Ia menambahkan jika nama-nama yang beredar erat kaitan dengan oligarki industri tambang batu bara di Indonesia, seperti nama Erick Thohir, Yusril Ihza Mahendra, Airlangga Hartarto, Hary Tanoesoedibjo, Sandiaga Solahudin Uno, Ryamizard Ryacudu, Luhut Binsar Panjaitan, dan Moeldoko.
Uli menjelaskan jika dua dari delapan tokoh tersebut memiliki industri tambang batu bara di Bengkulu yaitu Yusril Ihza Mahendra dan Ryamizard
Ryacudu. Yusril Ihza Mahendra merupakan pemilik saham dan komisaris tambang batubara PT Bara Mega Quantum (BMQ).
Ia mengatakan bahwa delapan perusahaan di Daerah Aliran Sungai (DAS) Bengkulu ada empat perusahaan termasuk BMQ berada tepat di hulu Sungai Bengkulu dan aktivitas penambangan telah merusak DAS Bengkulu dan menjadi penyebab banjir besar di Bengkulu awal Mei 2019.
"Dari IUP operasi produksi BMQ ternyata sebagian besar di hutan produksi tetap dan belum ada izin pinjam
pakai kawasan," ujarnya.
Yusril juga tercatat sebagai komisaris di perusahaan PT Inmas Abadi, serta tercatat pemilik perusahaan tambang batubara PT. Mandiri Sejahtera Energindo di Sepaku, Kalimantan Timur. Perusahaan tersebut berada di lokasi rencana ibu kota negara baru denganseluas 3.763,03 hektare.

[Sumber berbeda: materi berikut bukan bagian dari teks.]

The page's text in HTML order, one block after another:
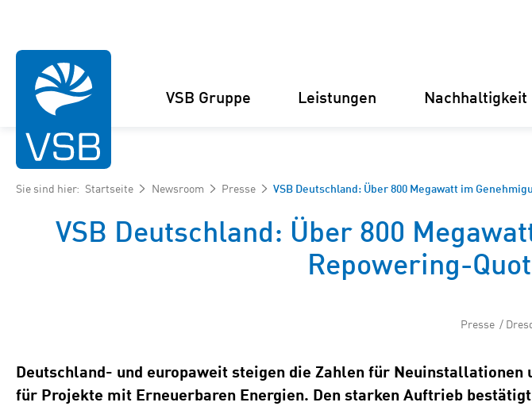
VSB Gruppe
Struktur
Standorte
Leistungen
Windenergie-Projekte
Solarenergie-Projekte
Repowering
Nachhaltigkeit
Sie sind hier: Startseite Newsroom Presse VSB Deutschland: Über 800 Megawatt im
VSB Deutschland: Über 800
Repowering-
Presse /
Deutschland- und europaweit steigen die Zahlen für Neuinstallationen
für Projekte mit Erneuerbaren Energien. Den starken Auftrieb bestätigt
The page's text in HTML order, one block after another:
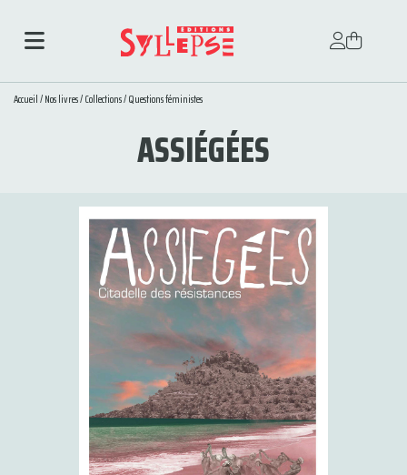
Accueil/Nos livres/Collections/Questions féministes
ASSIÉGÉES
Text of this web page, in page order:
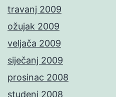
travanj 2009
ožujak 2009
veljača 2009
siječanj 2009
prosinac 2008
studeni 2008

Selain itu, nama Menteri Pertahanan Ryamizard Ryacudu tercatat dalam izin usaha pertambangan PT Inmas Abadi dimana izinnya dikeluarkan oleh Plt Gubernur Bengkulu, H Junaidi Hamsyah dan dalam IUP itu nama Ryamizard tercatat sebagai komisaris. Lokasi pertambangan batu bara milik Ryamizard Ryacudu masuk dalam hutan konservasi yaitu Taman Wisata Alam (TWA) Seblat, hutan produksi terbatas (HPT) Lebong Kandis dan hutan produksi konversi.
"Dalam proses revisi tata ruang
Bengkulu, khusus kawasan hutan, ada usulan pelepasan kawasan di area yang terbebani Inmas atas usulan Gubernur
Bengkulu pada 8 Januari 2019 lalu," terang Uli.
Sementara Ketua Kanopi Bengkulu, Ali Akbar mengatakan bahwa yang terjadi pada proses politik belakangan ini mengkonfirmasi begitu kuat kelompok oligarki batu bara dan bagaimana Jokowi menyediakan karpet merah bagi kepentingan mereka.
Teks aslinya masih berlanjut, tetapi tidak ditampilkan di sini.